**Work request:**
Return all the lines below exactly. Any picture among them is omitted.

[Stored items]
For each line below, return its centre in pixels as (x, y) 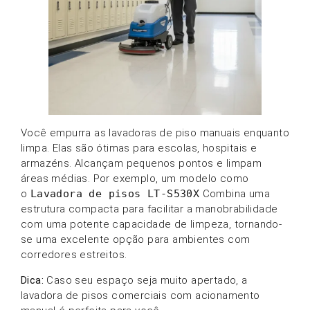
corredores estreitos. (74, 255)
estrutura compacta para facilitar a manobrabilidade (149, 209)
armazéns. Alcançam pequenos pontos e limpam (142, 164)
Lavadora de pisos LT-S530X (115, 194)
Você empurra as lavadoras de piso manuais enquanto (155, 133)
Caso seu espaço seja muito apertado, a (146, 280)
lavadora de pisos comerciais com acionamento (140, 295)
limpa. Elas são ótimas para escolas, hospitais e (139, 148)
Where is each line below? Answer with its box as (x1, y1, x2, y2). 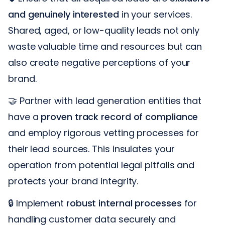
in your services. (119, 8, 192, 21)
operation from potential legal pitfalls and (8, 158, 195, 171)
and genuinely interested (8, 8, 119, 21)
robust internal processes (66, 196, 182, 209)
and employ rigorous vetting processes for (8, 126, 199, 139)
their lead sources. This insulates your (8, 142, 175, 155)
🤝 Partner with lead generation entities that (8, 94, 202, 107)
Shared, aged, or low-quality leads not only (8, 24, 200, 37)
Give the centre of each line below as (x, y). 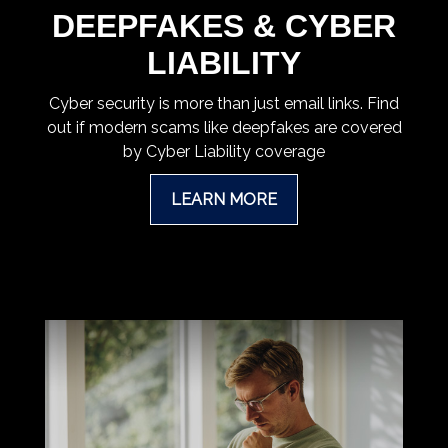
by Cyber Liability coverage (224, 151)
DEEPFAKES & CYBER (224, 25)
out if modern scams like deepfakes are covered (224, 127)
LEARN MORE (224, 199)
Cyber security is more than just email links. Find (224, 103)
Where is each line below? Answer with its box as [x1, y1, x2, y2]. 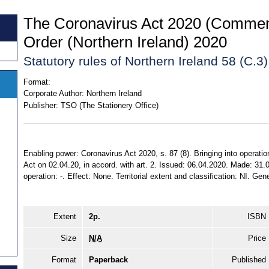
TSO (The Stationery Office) [60, 100, 159, 110]
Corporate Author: [23, 89, 84, 98]
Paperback [89, 255, 128, 265]
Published [232, 255, 266, 265]
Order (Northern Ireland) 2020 [23, 32, 227, 51]
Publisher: [23, 100, 58, 110]
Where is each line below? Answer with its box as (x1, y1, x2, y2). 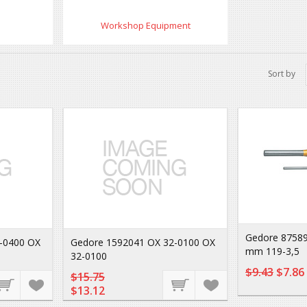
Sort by (268, 68, 297, 79)
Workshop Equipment (100, 19, 191, 32)
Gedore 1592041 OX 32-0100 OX (71, 236, 215, 249)
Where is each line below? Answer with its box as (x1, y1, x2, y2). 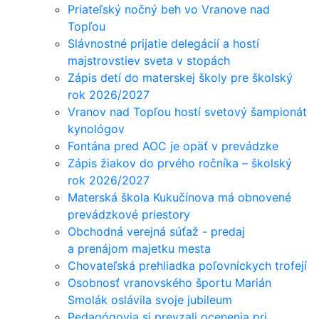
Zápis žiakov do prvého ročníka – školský (68, 155, 292, 170)
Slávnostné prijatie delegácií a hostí (68, 36, 259, 51)
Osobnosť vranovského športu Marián (68, 275, 271, 290)
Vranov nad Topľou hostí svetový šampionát (68, 104, 307, 119)
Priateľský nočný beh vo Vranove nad (68, 1, 270, 16)
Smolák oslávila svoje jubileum (68, 292, 232, 307)
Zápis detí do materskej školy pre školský (68, 70, 293, 85)
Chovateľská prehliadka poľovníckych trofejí (68, 258, 307, 273)
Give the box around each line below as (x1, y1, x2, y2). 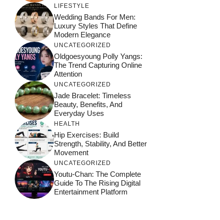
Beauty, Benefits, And (54, 100, 122, 109)
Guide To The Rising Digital (54, 178, 140, 187)
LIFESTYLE (54, 2, 89, 9)
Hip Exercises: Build (54, 130, 119, 139)
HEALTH (54, 120, 80, 127)
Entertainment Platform (54, 187, 128, 196)
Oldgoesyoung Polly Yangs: (54, 52, 142, 60)
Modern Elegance (54, 30, 110, 39)
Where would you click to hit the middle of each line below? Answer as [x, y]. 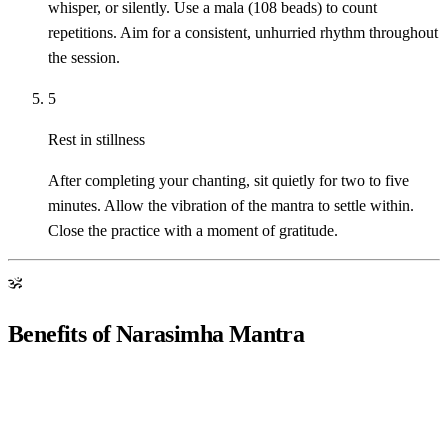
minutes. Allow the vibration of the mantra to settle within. [231, 206]
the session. [84, 58]
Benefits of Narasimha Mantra [156, 333]
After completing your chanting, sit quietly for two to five [228, 181]
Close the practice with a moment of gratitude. [193, 231]
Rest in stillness [96, 140]
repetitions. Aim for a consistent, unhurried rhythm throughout [243, 33]
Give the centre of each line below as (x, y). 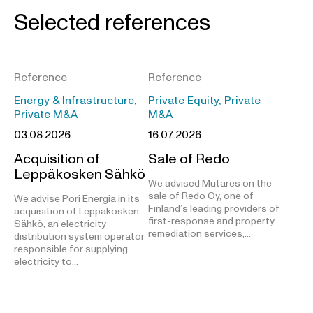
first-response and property (211, 221)
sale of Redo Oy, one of (201, 196)
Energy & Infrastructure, (75, 100)
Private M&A (46, 114)
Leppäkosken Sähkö (80, 174)
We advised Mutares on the (210, 183)
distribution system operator (79, 236)
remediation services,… (199, 233)
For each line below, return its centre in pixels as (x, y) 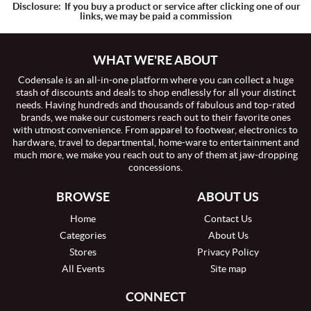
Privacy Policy (228, 252)
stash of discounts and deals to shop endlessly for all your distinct (155, 92)
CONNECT (155, 297)
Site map (228, 269)
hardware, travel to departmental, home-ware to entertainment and (155, 142)
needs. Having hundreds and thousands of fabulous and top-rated (155, 105)
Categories (83, 235)
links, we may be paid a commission (155, 16)
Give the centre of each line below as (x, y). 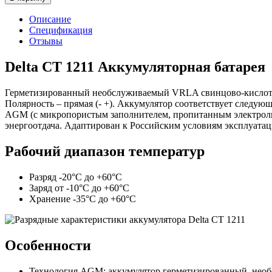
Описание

**Solved exercise:**
For each line below, return its centre in pixels as (x, y) 
corredores estreitos. (74, 255)
estrutura compacta para facilitar a manobrabilidade (149, 209)
armazéns. Alcançam pequenos pontos e limpam (142, 164)
Lavadora de pisos LT-S530X (115, 194)
Você empurra as lavadoras de piso manuais enquanto (155, 133)
Caso seu espaço seja muito apertado, a (146, 280)
lavadora de pisos comerciais com acionamento (140, 295)
limpa. Elas são ótimas para escolas, hospitais e (139, 148)
Where is each line below? Answer with its box as (x1, y1, x2, y2). 
in your services. (119, 8, 192, 21)
operation from potential legal pitfalls and (8, 158, 195, 171)
and genuinely interested (8, 8, 119, 21)
robust internal processes (66, 196, 182, 209)
and employ rigorous vetting processes for (8, 126, 199, 139)
their lead sources. This insulates your (8, 142, 175, 155)
🤝 Partner with lead generation entities that (8, 94, 202, 107)
Shared, aged, or low-quality leads not only (8, 24, 200, 37)
Give the centre of each line below as (x, y). 
by Cyber Liability coverage (224, 151)
DEEPFAKES & CYBER (224, 25)
out if modern scams like deepfakes are covered (224, 127)
LEARN MORE (224, 199)
Cyber security is more than just email links. Find (224, 103)
Where is each line below? Answer with its box as [x1, y1, x2, y2]. 
TSO (The Stationery Office) [60, 100, 159, 110]
Corporate Author: [23, 89, 84, 98]
Paperback [89, 255, 128, 265]
Published [232, 255, 266, 265]
Order (Northern Ireland) 2020 [23, 32, 227, 51]
Publisher: [23, 100, 58, 110]
Where is each line below? Answer with its box as (x1, y1, x2, y2). 
Sort by (268, 68, 297, 79)
Workshop Equipment (100, 19, 191, 32)
Gedore 1592041 OX 32-0100 OX (71, 236, 215, 249)
Where is each line below? Answer with its box as (x1, y1, x2, y2). 
Zápis žiakov do prvého ročníka – školský (68, 155, 292, 170)
Slávnostné prijatie delegácií a hostí (68, 36, 259, 51)
Osobnosť vranovského športu Marián (68, 275, 271, 290)
Vranov nad Topľou hostí svetový šampionát (68, 104, 307, 119)
Priateľský nočný beh vo Vranove nad (68, 1, 270, 16)
Smolák oslávila svoje jubileum (68, 292, 232, 307)
Zápis detí do materskej školy pre školský (68, 70, 293, 85)
Chovateľská prehliadka poľovníckych trofejí (68, 258, 307, 273)
Give the box around each line below as (x1, y1, x2, y2). 
Beauty, Benefits, And (54, 100, 122, 109)
Guide To The Rising Digital (54, 178, 140, 187)
LIFESTYLE (54, 2, 89, 9)
Hip Exercises: Build (54, 130, 119, 139)
HEALTH (54, 120, 80, 127)
Entertainment Platform (54, 187, 128, 196)
Oldgoesyoung Polly Yangs: (54, 52, 142, 60)
Modern Elegance (54, 30, 110, 39)
Where would you click to hit the middle of each line below? Answer as [x, y]. 
minutes. Allow the vibration of the mantra to settle within. [231, 206]
the session. [84, 58]
Benefits of Narasimha Mantra [156, 333]
After completing your chanting, sit quietly for two to five [228, 181]
Close the practice with a moment of gratitude. [193, 231]
Rest in stillness [96, 140]
repetitions. Aim for a consistent, unhurried rhythm throughout [243, 33]
Give the centre of each line below as (x, y). 
first-response and property (211, 221)
sale of Redo Oy, one of (201, 196)
Energy & Infrastructure, (75, 100)
Private M&A (46, 114)
Leppäkosken Sähkö (80, 174)
We advised Mutares on the (210, 183)
distribution system operator (79, 236)
remediation services,… (199, 233)
For each line below, return its centre in pixels as (x, y) 
Privacy Policy (228, 252)
stash of discounts and deals to shop endlessly for all your distinct (155, 92)
CONNECT (155, 297)
Site map (228, 269)
hardware, travel to departmental, home-ware to entertainment and (155, 142)
needs. Having hundreds and thousands of fabulous and top-rated (155, 105)
Categories (83, 235)
links, we may be paid a commission (155, 16)
Give the centre of each line below as (x, y). 
Описание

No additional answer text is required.